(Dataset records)

◇ ◇ ◇ ◇ ◇

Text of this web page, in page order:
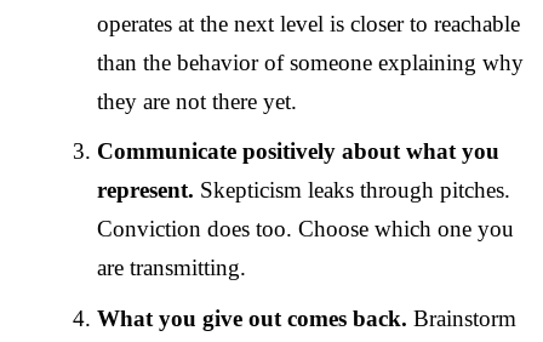
operates at the next level is closer to reachable
than the behavior of someone explaining why
they are not there yet.
Communicate positively about what you
represent. Skepticism leaks through pitches.
Conviction does too. Choose which one you
are transmitting.
What you give out comes back. Brainstorm
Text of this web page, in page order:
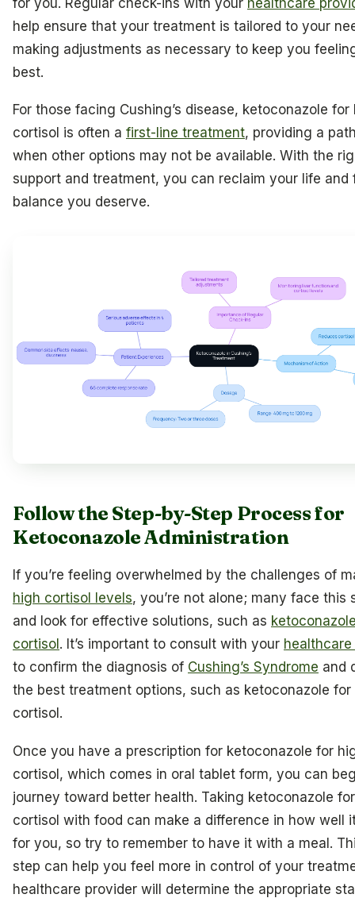
help ensure that your treatment is tailored to your
making adjustments as necessary to keep you
best.
For those facing Cushing’s disease, ketoconazole for
cortisol is often a first-line treatment, providing a
when other options may not be available. With the
support and treatment, you can reclaim your life and
balance you deserve.
Follow the Step-by-Step Process for
Ketoconazole Administration
If you’re feeling overwhelmed by the challenges of
high cortisol levels, you’re not alone; many face this
and look for effective solutions, such as
cortisol . It’s important to consult with your
to confirm the diagnosis of Cushing’s Syndrome and
the best treatment options, such as ketoconazole for
cortisol.
Once you have a prescription for ketoconazole for
cortisol, which comes in oral tablet form, you can
journey toward better health. Taking ketoconazole
cortisol with food can make a difference in how well
for you, so try to remember to have it with a meal.
step can help you feel more in control of your
healthcare provider will determine the appropriate
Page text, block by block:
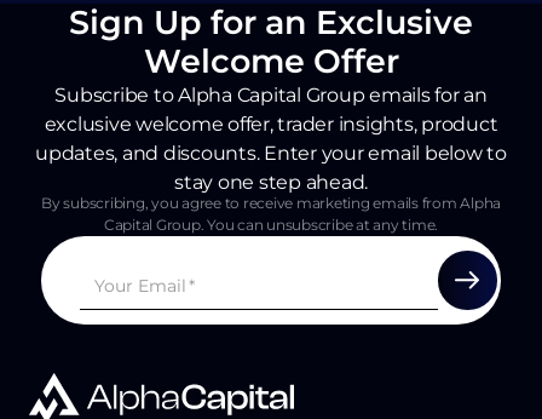
Sign Up for an Exclusive
Welcome Offer
Subscribe to Alpha Capital Group emails for an
exclusive welcome offer, trader insights, product
updates, and discounts. Enter your email below to
stay one step ahead.
By subscribing, you agree to receive marketing emails from Alpha
Capital Group. You can unsubscribe at any time.
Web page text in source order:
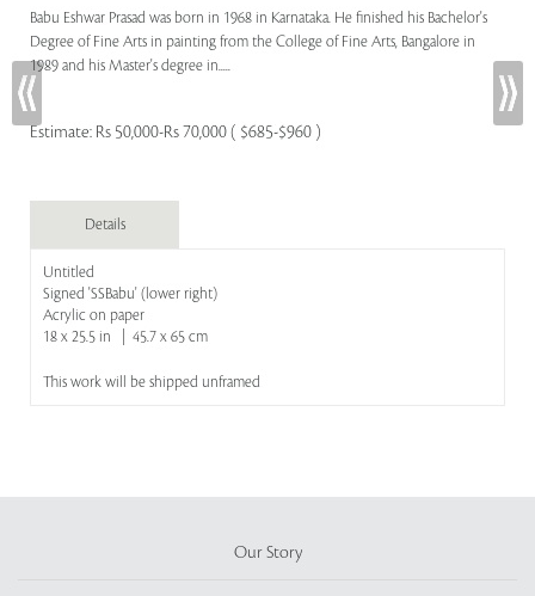
Babu Eshwar Prasad was born in 1968 in Karnataka. He finished his Bachelor's
Degree of Fine Arts in painting from the College of Fine Arts, Bangalore in
1989 and his Master's degree in.....
Estimate: Rs 50,000-Rs 70,000 ( $685-$960 )
Details
Untitled
Signed 'SSBabu' (lower right)
Acrylic on paper
18 x 25.5 in | 45.7 x 65 cm
This work will be shipped unframed
Our Story
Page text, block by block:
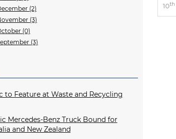
(2)
(3)
(0)
(3)
to Feature at Waste and Recycling
Mercedes-Benz Truck Bound for
and New Zealand
10th
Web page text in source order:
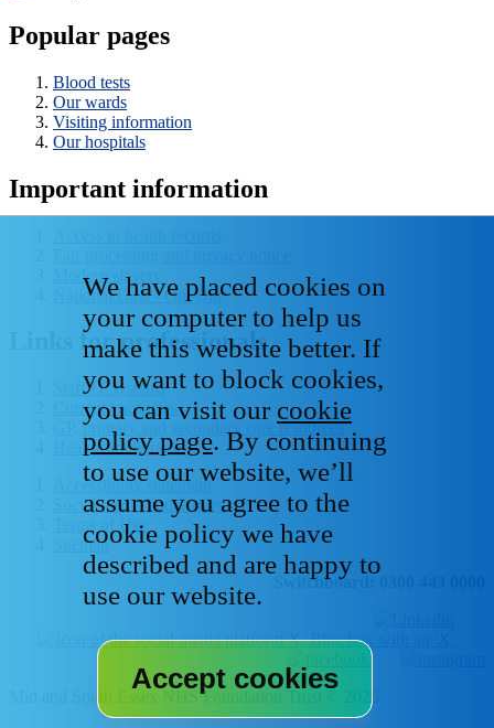
Popular pages
Blood tests
Our wards
Visiting information
Our hospitals
Important information
Modern slavery
National Data - Opt Out
Links for professionals
Staff IT systems
Current vacancies
GP, primary and secondary care resources
Healthcare libraries
Accessibility statement
Social media house rules
Terms of Use
Sitemap
Switchboard: 0300 443 0000
Mid and South Essex NHS Foundation Trust © 2026
We have placed cookies on
your computer to help us
make this website better. If
you want to block cookies,
you can visit our cookie
policy page. By continuing
to use our website, we’ll
assume you agree to the
cookie policy we have
described and are happy to
use our website.
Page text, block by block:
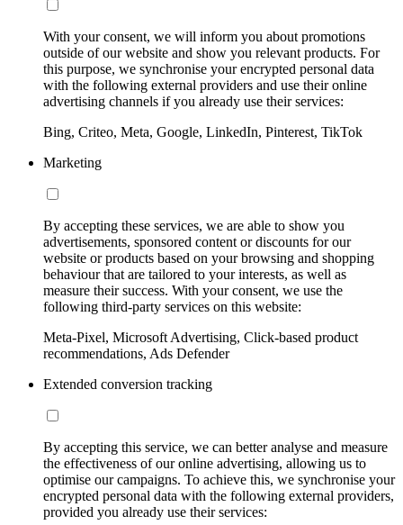
With your consent, we will inform you about promotions
outside of our website and show you relevant products. For
this purpose, we synchronise your encrypted personal data
with the following external providers and use their online
advertising channels if you already use their services:
Bing, Criteo, Meta, Google, LinkedIn, Pinterest, TikTok
Marketing
By accepting these services, we are able to show you
advertisements, sponsored content or discounts for our
website or products based on your browsing and shopping
behaviour that are tailored to your interests, as well as
measure their success. With your consent, we use the
following third-party services on this website:
Meta-Pixel, Microsoft Advertising, Click-based product
recommendations, Ads Defender
Extended conversion tracking
By accepting this service, we can better analyse and measure
the effectiveness of our online advertising, allowing us to
optimise our campaigns. To achieve this, we synchronise your
encrypted personal data with the following external providers,
provided you already use their services:
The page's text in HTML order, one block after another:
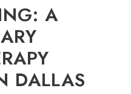
A
DALLAS

◇ ◇ ◇ ◇ ◇

Action item - Among the lines above, list those that contain the word "Capital".

Answer to this problem -
Subscribe to Alpha Capital Group emails for an
Capital Group. You can unsubscribe at any time.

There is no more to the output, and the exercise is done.